Have the British ever returned any valuables "obtained" during colonialism?

Europes population declined by a third because of the Black Death and other pandemics before 1492. Contagious disease regularly culled the human population.

As soon as the first infected Europeans met natives of the Americas a pandoras box of virulent diseases were unleashed upon a population whose immune systems were completely unprepared for the onslaught. A wave of death would have spread rapidly along the lines of human contact at a time long before any understanding of the cause.

Europeans came across lands where the human population was weakened and in a poor state. Little wonder they simply took whatever was valuable.

Later the unfair treaties with native peoples referred to the concept of land as ‘property’ that could be owned and sold. That arose from agriculture, were work is invested in land to produce food surpluses. That concept of land as property just does not arise in hunter gatherer societies.

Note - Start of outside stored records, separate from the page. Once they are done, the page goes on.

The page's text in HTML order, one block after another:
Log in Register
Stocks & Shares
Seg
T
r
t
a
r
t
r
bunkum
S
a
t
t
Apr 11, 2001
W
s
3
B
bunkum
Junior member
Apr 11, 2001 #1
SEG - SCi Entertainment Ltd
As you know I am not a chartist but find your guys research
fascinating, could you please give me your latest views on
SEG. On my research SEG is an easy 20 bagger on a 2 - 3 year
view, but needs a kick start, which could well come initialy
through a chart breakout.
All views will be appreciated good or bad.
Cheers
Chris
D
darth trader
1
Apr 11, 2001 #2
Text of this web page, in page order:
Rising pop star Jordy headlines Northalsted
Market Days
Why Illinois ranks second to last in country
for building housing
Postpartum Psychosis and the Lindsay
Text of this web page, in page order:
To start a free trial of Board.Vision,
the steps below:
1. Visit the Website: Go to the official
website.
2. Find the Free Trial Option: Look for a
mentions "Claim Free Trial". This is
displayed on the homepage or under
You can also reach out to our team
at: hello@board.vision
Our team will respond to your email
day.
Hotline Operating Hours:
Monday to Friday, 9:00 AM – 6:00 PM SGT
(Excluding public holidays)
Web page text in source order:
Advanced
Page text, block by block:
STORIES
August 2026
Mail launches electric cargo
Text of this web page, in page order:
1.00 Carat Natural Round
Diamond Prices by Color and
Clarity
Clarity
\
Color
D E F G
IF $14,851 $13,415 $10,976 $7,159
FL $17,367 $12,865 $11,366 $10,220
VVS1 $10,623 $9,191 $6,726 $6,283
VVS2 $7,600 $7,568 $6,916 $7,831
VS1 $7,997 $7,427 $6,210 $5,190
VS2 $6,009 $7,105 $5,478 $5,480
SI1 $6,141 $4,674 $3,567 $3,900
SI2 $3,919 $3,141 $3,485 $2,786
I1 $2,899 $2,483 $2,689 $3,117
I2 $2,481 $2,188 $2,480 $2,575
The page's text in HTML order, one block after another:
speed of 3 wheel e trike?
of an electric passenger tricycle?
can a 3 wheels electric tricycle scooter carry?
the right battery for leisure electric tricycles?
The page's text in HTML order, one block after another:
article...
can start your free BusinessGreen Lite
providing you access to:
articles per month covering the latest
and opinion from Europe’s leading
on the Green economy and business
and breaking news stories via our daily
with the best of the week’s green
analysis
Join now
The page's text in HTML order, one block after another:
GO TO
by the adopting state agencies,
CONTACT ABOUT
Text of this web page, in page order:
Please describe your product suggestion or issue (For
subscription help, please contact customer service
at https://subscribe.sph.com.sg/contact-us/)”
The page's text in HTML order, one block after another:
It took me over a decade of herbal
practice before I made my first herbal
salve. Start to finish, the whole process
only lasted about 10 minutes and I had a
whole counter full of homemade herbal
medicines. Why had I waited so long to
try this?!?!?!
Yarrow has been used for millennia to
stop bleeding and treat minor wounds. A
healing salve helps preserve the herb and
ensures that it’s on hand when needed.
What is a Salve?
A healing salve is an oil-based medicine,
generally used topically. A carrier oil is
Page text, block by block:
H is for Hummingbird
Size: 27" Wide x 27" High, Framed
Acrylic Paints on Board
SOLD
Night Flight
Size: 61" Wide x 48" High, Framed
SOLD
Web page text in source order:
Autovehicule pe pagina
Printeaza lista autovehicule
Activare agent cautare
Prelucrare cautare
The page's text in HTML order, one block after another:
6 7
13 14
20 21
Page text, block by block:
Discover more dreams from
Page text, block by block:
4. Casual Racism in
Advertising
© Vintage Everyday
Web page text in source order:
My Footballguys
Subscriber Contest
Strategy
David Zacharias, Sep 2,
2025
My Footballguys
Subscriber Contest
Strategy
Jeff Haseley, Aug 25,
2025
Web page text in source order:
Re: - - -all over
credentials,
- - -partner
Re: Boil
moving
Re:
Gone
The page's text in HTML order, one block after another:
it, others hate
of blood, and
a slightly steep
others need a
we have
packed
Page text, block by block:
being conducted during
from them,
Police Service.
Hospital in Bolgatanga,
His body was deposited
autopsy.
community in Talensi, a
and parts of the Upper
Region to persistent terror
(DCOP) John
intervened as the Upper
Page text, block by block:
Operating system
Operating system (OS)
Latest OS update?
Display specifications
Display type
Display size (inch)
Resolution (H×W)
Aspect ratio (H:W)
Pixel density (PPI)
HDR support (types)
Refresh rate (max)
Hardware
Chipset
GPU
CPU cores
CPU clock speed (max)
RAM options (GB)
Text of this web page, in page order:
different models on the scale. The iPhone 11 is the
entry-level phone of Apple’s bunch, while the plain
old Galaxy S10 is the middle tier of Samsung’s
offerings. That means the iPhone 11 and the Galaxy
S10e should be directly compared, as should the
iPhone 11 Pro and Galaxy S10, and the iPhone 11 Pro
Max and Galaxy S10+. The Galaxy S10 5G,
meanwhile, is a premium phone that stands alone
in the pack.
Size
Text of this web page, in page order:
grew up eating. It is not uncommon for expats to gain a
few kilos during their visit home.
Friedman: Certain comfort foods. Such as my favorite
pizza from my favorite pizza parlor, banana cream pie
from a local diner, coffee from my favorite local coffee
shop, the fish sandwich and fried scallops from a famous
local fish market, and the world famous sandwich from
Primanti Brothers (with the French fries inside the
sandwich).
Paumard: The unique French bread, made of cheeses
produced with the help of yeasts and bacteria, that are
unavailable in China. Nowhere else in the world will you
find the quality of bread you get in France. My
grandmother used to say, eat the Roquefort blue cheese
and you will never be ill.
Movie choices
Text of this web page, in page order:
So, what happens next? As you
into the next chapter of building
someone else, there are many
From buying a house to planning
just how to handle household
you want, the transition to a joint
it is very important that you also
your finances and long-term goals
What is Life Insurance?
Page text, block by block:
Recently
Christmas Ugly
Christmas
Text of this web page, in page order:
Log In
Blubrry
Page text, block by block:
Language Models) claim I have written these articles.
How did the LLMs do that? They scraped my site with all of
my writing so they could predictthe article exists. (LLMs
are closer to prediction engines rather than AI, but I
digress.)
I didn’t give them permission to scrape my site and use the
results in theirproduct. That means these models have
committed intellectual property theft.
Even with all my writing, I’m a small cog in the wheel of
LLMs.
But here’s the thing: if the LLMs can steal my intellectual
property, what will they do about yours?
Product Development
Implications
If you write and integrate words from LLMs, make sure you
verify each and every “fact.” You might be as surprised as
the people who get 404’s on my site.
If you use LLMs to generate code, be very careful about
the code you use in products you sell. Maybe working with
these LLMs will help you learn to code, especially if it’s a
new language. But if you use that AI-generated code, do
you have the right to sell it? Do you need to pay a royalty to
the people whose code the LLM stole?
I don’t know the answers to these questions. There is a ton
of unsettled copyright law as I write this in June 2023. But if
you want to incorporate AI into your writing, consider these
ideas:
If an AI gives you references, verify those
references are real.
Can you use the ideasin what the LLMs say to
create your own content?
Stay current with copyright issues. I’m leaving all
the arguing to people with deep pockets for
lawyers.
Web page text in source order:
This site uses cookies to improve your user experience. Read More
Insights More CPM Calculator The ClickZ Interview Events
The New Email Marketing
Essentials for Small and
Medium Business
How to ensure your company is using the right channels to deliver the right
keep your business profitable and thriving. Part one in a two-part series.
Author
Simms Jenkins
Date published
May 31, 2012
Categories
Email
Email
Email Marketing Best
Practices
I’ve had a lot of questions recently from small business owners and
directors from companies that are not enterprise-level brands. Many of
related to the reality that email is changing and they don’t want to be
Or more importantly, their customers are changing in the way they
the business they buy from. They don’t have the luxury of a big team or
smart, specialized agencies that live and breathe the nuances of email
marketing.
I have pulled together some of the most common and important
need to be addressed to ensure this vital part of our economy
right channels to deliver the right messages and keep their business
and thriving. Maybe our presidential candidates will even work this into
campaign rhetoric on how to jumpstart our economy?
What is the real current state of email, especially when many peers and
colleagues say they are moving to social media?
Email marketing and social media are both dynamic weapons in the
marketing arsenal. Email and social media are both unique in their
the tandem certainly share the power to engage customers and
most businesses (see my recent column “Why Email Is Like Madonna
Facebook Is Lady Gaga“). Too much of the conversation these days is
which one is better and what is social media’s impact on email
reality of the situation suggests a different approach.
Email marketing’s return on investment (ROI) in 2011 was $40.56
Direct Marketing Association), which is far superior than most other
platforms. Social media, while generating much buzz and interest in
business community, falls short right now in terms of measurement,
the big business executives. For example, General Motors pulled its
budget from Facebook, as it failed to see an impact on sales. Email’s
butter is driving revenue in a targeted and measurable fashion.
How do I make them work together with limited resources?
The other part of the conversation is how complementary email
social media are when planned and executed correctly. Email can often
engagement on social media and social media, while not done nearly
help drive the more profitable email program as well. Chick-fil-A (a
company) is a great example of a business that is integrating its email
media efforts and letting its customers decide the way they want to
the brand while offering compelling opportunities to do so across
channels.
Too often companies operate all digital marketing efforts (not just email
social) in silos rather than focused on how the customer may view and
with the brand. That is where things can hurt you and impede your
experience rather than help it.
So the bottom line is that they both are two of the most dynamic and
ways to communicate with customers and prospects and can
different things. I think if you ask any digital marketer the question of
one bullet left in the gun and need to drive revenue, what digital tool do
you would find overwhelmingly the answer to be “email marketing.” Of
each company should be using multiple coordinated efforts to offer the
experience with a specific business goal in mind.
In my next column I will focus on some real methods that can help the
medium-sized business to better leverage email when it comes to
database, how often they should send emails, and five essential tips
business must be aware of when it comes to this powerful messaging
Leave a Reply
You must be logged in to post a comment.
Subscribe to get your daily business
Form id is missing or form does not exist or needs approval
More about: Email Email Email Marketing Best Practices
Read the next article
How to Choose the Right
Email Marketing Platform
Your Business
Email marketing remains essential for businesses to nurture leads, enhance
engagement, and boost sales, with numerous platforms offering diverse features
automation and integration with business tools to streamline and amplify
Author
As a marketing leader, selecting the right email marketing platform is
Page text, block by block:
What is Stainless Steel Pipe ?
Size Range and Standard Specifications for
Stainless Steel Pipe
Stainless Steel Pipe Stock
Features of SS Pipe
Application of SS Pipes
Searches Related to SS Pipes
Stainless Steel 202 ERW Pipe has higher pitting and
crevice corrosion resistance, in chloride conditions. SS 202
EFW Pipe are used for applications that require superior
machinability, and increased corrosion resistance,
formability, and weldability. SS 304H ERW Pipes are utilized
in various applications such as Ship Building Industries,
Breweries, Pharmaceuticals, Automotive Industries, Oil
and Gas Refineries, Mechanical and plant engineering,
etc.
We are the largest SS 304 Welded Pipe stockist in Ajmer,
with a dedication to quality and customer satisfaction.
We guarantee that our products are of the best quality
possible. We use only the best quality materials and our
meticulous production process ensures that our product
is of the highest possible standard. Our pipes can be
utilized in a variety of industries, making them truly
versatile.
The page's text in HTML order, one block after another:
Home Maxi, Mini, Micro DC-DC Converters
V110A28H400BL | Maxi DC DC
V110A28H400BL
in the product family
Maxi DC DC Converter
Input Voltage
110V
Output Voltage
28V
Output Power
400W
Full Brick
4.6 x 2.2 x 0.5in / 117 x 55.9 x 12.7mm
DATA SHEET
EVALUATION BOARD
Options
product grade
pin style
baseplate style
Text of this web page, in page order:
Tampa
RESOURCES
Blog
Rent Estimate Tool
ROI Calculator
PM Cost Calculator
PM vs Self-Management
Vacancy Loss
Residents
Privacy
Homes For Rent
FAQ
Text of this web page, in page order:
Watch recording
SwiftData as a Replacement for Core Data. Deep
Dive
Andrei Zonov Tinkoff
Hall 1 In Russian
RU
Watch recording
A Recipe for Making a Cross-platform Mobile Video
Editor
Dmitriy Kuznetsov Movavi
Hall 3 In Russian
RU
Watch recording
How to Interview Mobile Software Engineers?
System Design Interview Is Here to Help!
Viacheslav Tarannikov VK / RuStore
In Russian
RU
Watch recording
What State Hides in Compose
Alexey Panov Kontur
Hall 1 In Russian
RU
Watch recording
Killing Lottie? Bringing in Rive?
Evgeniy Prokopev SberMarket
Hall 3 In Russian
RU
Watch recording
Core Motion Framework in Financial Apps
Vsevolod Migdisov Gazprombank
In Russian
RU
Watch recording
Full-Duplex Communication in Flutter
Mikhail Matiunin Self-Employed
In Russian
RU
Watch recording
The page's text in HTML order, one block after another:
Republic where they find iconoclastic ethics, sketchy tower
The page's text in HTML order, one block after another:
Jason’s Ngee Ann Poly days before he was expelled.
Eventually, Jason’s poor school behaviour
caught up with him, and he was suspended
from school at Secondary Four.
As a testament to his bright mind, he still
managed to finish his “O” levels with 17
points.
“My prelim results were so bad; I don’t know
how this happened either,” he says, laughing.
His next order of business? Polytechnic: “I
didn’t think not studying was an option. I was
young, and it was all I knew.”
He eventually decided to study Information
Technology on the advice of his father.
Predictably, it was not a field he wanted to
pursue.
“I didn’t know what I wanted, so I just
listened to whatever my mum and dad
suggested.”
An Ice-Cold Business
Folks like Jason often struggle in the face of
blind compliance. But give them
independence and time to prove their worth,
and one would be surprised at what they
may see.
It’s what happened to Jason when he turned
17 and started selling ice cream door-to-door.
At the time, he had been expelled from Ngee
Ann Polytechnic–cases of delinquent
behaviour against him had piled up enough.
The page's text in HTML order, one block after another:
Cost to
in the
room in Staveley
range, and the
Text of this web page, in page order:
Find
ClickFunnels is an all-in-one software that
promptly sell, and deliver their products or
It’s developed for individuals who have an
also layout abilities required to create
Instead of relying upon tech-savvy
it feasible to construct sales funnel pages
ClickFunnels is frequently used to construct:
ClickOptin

Property is a concept that is still developing in curious ways. Apple and Samsung battle in the courts over the use of gestures on smartphones. Genetic code sequences are a target as we embrace genetic modification. Who owns the sequences in the treasure trove of genetic material in the remote forests that are home to unique species? These concepts seem strange today, just as the concept of land ownership would have been perplexing to hunter gatherers. Though some native peoples did practice agriculture and organised to be productive enough to support cities. Sadly dense populations were most vulnerable to Euro-Asian diseases and they would have suffered a sudden social and political collapse. Easy pickings for the Spanish.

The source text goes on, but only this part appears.